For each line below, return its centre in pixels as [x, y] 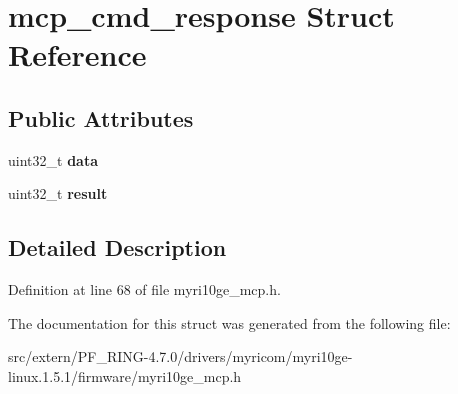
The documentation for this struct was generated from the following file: [229, 322]
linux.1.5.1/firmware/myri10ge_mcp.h [125, 375]
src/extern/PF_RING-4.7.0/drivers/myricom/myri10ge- [180, 356]
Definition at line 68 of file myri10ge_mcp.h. [144, 289]
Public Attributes [101, 117]
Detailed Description [117, 247]
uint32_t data [53, 159]
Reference [77, 54]
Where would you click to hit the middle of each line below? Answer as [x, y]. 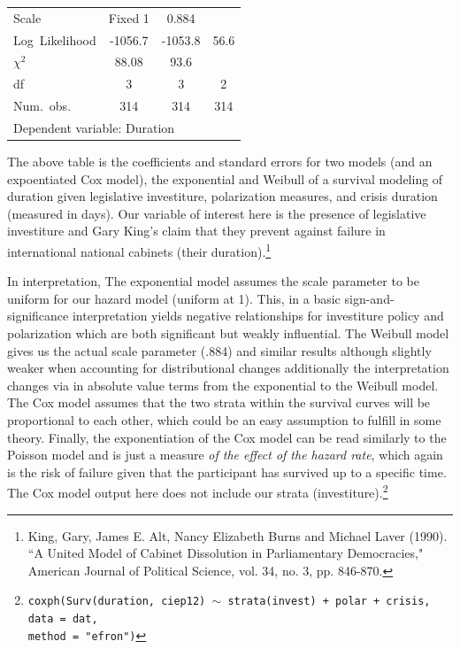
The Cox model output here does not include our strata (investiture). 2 [198, 491]
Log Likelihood [55, 39]
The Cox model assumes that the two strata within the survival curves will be [219, 402]
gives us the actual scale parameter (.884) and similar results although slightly [219, 350]
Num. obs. [42, 106]
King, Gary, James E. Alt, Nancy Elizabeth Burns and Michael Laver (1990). [238, 535]
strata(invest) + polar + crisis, [329, 602]
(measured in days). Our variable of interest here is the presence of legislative [217, 213]
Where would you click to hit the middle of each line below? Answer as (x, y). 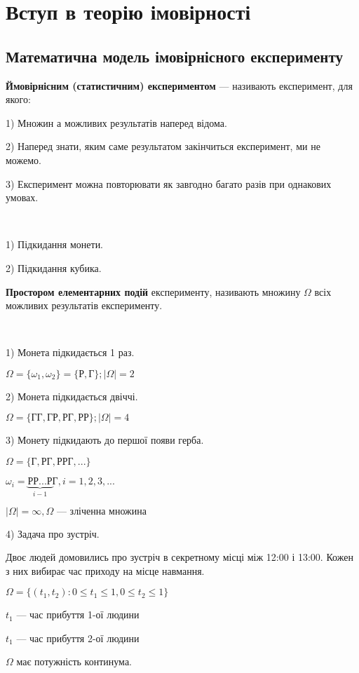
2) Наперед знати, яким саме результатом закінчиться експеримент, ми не (163, 146)
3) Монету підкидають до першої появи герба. (105, 440)
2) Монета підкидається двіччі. (72, 396)
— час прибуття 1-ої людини (78, 614)
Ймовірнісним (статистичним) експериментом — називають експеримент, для (179, 85)
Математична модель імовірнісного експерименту (175, 56)
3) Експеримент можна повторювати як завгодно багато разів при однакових (169, 183)
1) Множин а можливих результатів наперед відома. (116, 122)
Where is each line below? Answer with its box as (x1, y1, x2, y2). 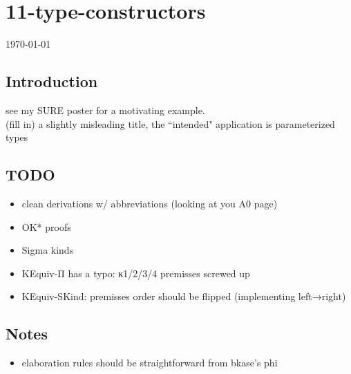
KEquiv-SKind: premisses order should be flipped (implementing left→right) (21, 289, 346, 303)
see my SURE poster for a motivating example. (6, 102, 205, 117)
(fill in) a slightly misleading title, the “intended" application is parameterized (6, 116, 335, 131)
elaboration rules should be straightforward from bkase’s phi (21, 355, 278, 370)
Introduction (6, 71, 98, 92)
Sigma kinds (21, 243, 74, 257)
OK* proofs (21, 219, 71, 234)
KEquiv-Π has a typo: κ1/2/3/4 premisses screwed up (21, 265, 250, 280)
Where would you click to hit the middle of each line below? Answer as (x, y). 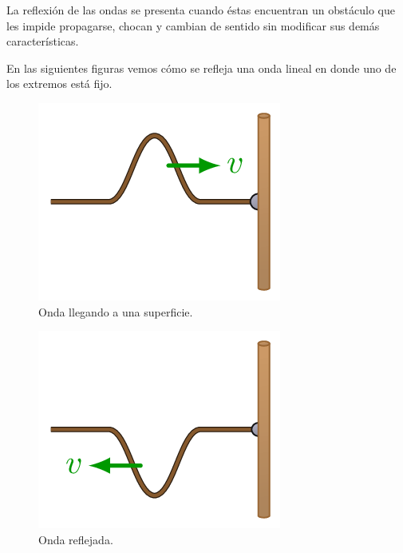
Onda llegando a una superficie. (116, 311)
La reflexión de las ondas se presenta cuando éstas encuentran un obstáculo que (201, 10)
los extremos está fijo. (59, 84)
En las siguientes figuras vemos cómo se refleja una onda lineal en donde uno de (201, 68)
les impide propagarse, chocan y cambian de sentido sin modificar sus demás (193, 25)
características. (43, 41)
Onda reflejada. (76, 539)
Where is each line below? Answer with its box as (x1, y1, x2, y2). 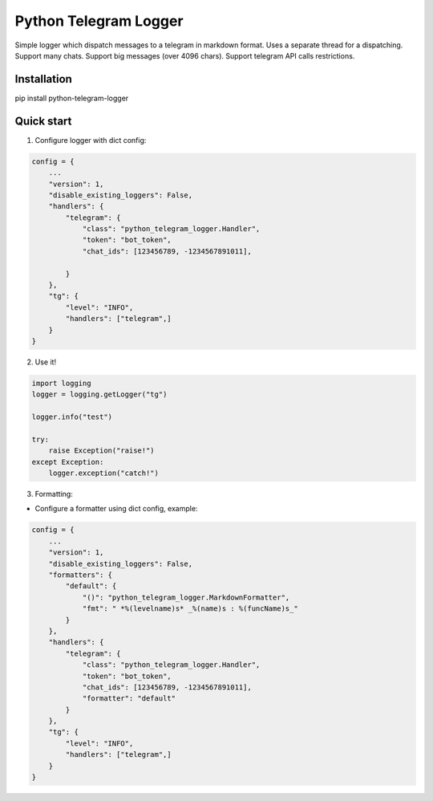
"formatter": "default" (82, 694, 176, 703)
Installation (14, 72, 72, 86)
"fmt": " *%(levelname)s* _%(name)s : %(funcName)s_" (82, 604, 298, 613)
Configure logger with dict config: (34, 135, 147, 144)
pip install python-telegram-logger (14, 93, 129, 103)
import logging (31, 378, 91, 388)
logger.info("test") (31, 413, 112, 421)
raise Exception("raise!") (48, 446, 156, 455)
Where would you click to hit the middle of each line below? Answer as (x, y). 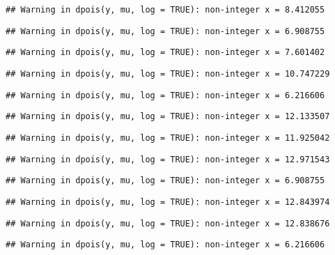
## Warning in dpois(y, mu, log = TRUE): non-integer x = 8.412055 (165, 10)
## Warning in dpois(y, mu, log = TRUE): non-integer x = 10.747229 (168, 74)
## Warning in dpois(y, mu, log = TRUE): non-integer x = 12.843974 (168, 202)
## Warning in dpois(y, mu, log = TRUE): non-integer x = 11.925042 (168, 138)
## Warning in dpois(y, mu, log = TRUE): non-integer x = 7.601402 (165, 53)
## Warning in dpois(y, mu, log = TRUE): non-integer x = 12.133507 (168, 117)
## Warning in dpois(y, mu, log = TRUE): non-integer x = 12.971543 (168, 159)
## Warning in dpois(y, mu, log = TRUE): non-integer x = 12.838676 (168, 223)
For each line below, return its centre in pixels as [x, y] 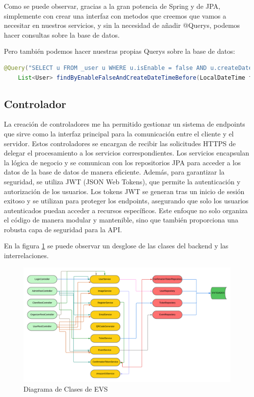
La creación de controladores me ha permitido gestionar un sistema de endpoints [125, 124]
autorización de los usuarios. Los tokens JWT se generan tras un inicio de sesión [124, 191]
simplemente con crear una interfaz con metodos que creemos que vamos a [115, 15]
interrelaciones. [26, 255]
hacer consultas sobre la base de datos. [62, 34]
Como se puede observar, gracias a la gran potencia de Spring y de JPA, [112, 6]
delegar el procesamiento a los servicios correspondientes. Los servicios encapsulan [127, 153]
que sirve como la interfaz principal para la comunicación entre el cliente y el [119, 133]
****************
▶ _To do_
Could you output all of the entries above exactly? Leave the pictures out.

▶ _Response_
For each line below, return its centre in pixels as [x, y] 
The documentation for this struct was generated from the following file: [229, 322]
linux.1.5.1/firmware/myri10ge_mcp.h [125, 375]
src/extern/PF_RING-4.7.0/drivers/myricom/myri10ge- [180, 356]
Definition at line 68 of file myri10ge_mcp.h. [144, 289]
Public Attributes [101, 117]
Detailed Description [117, 247]
uint32_t data [53, 159]
Reference [77, 54]
Where would you click to hit the middle of each line below? Answer as [x, y]. 
The Cox model output here does not include our strata (investiture). 2 [198, 491]
Log Likelihood [55, 39]
The Cox model assumes that the two strata within the survival curves will be [219, 402]
gives us the actual scale parameter (.884) and similar results although slightly [219, 350]
Num. obs. [42, 106]
King, Gary, James E. Alt, Nancy Elizabeth Burns and Michael Laver (1990). [238, 535]
strata(invest) + polar + crisis, [329, 602]
(measured in days). Our variable of interest here is the presence of legislative [217, 213]
Where would you click to hit the middle of each line below? Answer as (x, y). 
2) Наперед знати, яким саме результатом закінчиться експеримент, ми не (163, 146)
3) Монету підкидають до першої появи герба. (105, 440)
2) Монета підкидається двіччі. (72, 396)
— час прибуття 1-ої людини (78, 614)
Ймовірнісним (статистичним) експериментом — називають експеримент, для (179, 85)
Математична модель імовірнісного експерименту (175, 56)
3) Експеримент можна повторювати як завгодно багато разів при однакових (169, 183)
1) Множин а можливих результатів наперед відома. (116, 122)
Where is each line below? Answer with its box as (x1, y1, x2, y2). 
KEquiv-SKind: premisses order should be flipped (implementing left→right) (21, 289, 346, 303)
see my SURE poster for a motivating example. (6, 102, 205, 117)
(fill in) a slightly misleading title, the “intended" application is parameterized (6, 116, 335, 131)
elaboration rules should be straightforward from bkase’s phi (21, 355, 278, 370)
Introduction (6, 71, 98, 92)
Sigma kinds (21, 243, 74, 257)
OK* proofs (21, 219, 71, 234)
KEquiv-Π has a typo: κ1/2/3/4 premisses screwed up (21, 265, 250, 280)
Where would you click to hit the middle of each line below? Answer as (x, y). 
Onda llegando a una superficie. (116, 311)
La reflexión de las ondas se presenta cuando éstas encuentran un obstáculo que (201, 10)
los extremos está fijo. (59, 84)
En las siguientes figuras vemos cómo se refleja una onda lineal en donde uno de (201, 68)
les impide propagarse, chocan y cambian de sentido sin modificar sus demás (193, 25)
características. (43, 41)
Onda reflejada. (76, 539)
Where is each line below? Answer with its box as (x1, y1, x2, y2). 
"formatter": "default" (82, 694, 176, 703)
Installation (14, 72, 72, 86)
"fmt": " *%(levelname)s* _%(name)s : %(funcName)s_" (82, 604, 298, 613)
Configure logger with dict config: (34, 135, 147, 144)
pip install python-telegram-logger (14, 93, 129, 103)
import logging (31, 378, 91, 388)
logger.info("test") (31, 413, 112, 421)
raise Exception("raise!") (48, 446, 156, 455)
Where would you click to hit the middle of each line below? Answer as (x, y). 
## Warning in dpois(y, mu, log = TRUE): non-integer x = 8.412055 (165, 10)
## Warning in dpois(y, mu, log = TRUE): non-integer x = 10.747229 (168, 74)
## Warning in dpois(y, mu, log = TRUE): non-integer x = 12.843974 (168, 202)
## Warning in dpois(y, mu, log = TRUE): non-integer x = 11.925042 (168, 138)
## Warning in dpois(y, mu, log = TRUE): non-integer x = 7.601402 (165, 53)
## Warning in dpois(y, mu, log = TRUE): non-integer x = 12.133507 (168, 117)
## Warning in dpois(y, mu, log = TRUE): non-integer x = 12.971543 (168, 159)
## Warning in dpois(y, mu, log = TRUE): non-integer x = 12.838676 (168, 223)
For each line below, return its centre in pixels as [x, y] 
La creación de controladores me ha permitido gestionar un sistema de endpoints [125, 124]
autorización de los usuarios. Los tokens JWT se generan tras un inicio de sesión [124, 191]
simplemente con crear una interfaz con metodos que creemos que vamos a [115, 15]
interrelaciones. [26, 255]
hacer consultas sobre la base de datos. [62, 34]
Como se puede observar, gracias a la gran potencia de Spring y de JPA, [112, 6]
delegar el procesamiento a los servicios correspondientes. Los servicios encapsulan [127, 153]
que sirve como la interfaz principal para la comunicación entre el cliente y el [119, 133]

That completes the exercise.